You can download the latest version from [here](https://github.com/VowpalWabbit/vowpal_wabbit/wiki/Download).
The very latest version is always available via 'github' by invoking one of the following:

```
## For the traditional ssh-based Git interaction:
$ git clone git://github.com/VowpalWabbit/vowpal_wabbit.git
## You can also try the following SSH URL:
$ git clone git@github.com:VowpalWabbit/vowpal_wabbit.git
## For HTTP-based Git interaction
$ git clone https://github.com/VowpalWabbit/vowpal_wabbit.git
```

## Compiling

You should be able to build the *vowpal wabbit* on most systems with:
```
mkdir build
cd build
cmake ..
make -j
make test # (optional)
```

If using vcpkg for dependencies the toolchain file needs to be supplied to `cmake`:
```
cmake .. -DCMAKE_TOOLCHAIN_FILE=<vcpkg root>/scripts/buildsystems/vcpkg.cmake
```

The CMake definition supports the following options that can be set when invoking `cmake`:
```
CMAKE_BUILD_TYPE - Controls base flags for building. Release includes optimization, Debug is unoptimized ([Debug|Release], default: Debug)
PROFILE - Turn on flags required for profiling ([ON|OFF], default: OFF)
VALGRIND_PROFILE - Turn on flags required for profiling with valgrind in gcc ([ON|OFF], default: OFF)
GCOV - Turn on flags required for code coverage in gcc ([ON|OFF], default: OFF)
WARNINGS - Turn on warning flags ([ON|OFF], default: ON)
STATIC_LINK_VW - Link VW executable statically ([ON|OFF], default: OFF)
VW_INSTALL - Add install targets ([ON|OFF], default: ON)
BUILD_TESTS - Build and enable tests ([ON|OFF], default: ON)
BUILD_JAVA - Add Java targets ([ON|OFF], default: Off)
BUILD_PYTHON - Add Python targets ([ON|OFF], default: Off)
BUILD_DOCS - Add documentation targets ([ON|OFF], default: Off)
```

Options can be specified at configuration time on the command line:
```
cmake .. -DCMAKE_BUILD_TYPE=Release -DSTATIC_LINK_VW=ON
```

Be sure to read the wiki: https://github.com/VowpalWabbit/vowpal_wabbit/wiki
for the tutorial, command line options, etc.

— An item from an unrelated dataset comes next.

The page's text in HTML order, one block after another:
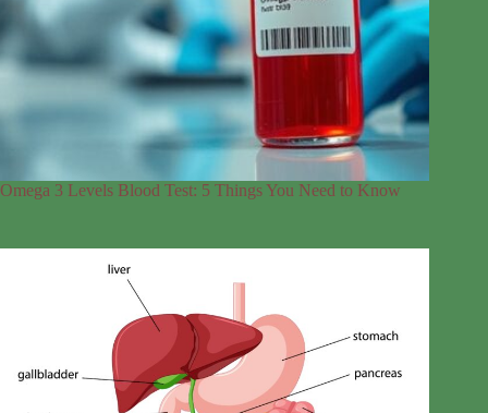
Omega 3 Levels Blood Test: 5 Things You Need to Know

The 'cluster' directory has it's own documentation for cluster
parallel use, and the examples at the end of test/Runtests give some
example flags.

## C++ Optimization

The default C++ compiler optimization flags are very aggressive. If you should run into a problem, consider running `cmake` with the `Debug` build type:

```
cmake .. -DCMAKE_BUILD_TYPE=Debug
```

## Ubuntu/Debian specific info

On Ubuntu/Debian/Mint and similar the following sequence should work
for building the latest from github:

```
# -- Get libboost and zlib:
apt-get install libboost-dev zlib1g-dev
# -- Get the python libboost bindings (python subdir) - optional:
apt-get install libboost-python-dev
# -- Get the vw source:
git clone git://github.com/VowpalWabbit/vowpal_wabbit.git
# -- Build:
cd vowpal_wabbit
mkdir build
cd build
cmake ..
make -j
make test # (optional)
make install
```

### Ubuntu advanced build options (clang and static)

If you prefer building with `clang` instead of `gcc` (much faster build
and slighly faster executable), install `clang` and specify the compiler to be clang:

```
apt-get install clang
export CC=clang
export CXX=clang++
cmake ..
```

A statically linked `vw` executable that is not sensitive to boost
version upgrades and can be safely copied between different Linux
versions (e.g. even from Ubuntu to Red-Hat) can be built and tested with:

```
mkdir build
cd build
cmake .. -DSTATIC_LINK_VW=ON
make vw-bin -j
```

## Debian Python 3 Binding

Ensure boost-library and c-compiler are installed:
```
apt-get install libboost-dev zlib1g-dev libboost-python-dev clang make automake
```

Set Python 3.x and its boost-library as default:
```
update-alternatives --install /usr/bin/python python /usr/bin/python2.7 1
update-alternatives --install /usr/bin/python python /usr/bin/python3.x 2
ln -sf /usr/lib/x86_64-linux-gnu/libboost_python-py3x.a /usr/lib/x86_64-linux-gnu/libboost_python.a
ln -sf /usr/lib/x86_64-linux-gnu/libboost_python-py3x.so /usr/lib/x86_64-linux-gnu/libboost_python.so
```

Install Vowpal Wabbit via pip:
```
pip3 install vowpalwabbit
```

## Mac OS X-specific info

OSX requires _glibtools_, which is available via the [brew](http://brew.sh) or
[MacPorts](https://www.macports.org) package managers.

### Complete brew install of 8.4
```
brew install vowpal-wabbit
```
[The homebrew formula for VW is located on github](https://github.com/Homebrew/homebrew-core/blob/master/Formula/vowpal-wabbit.rb).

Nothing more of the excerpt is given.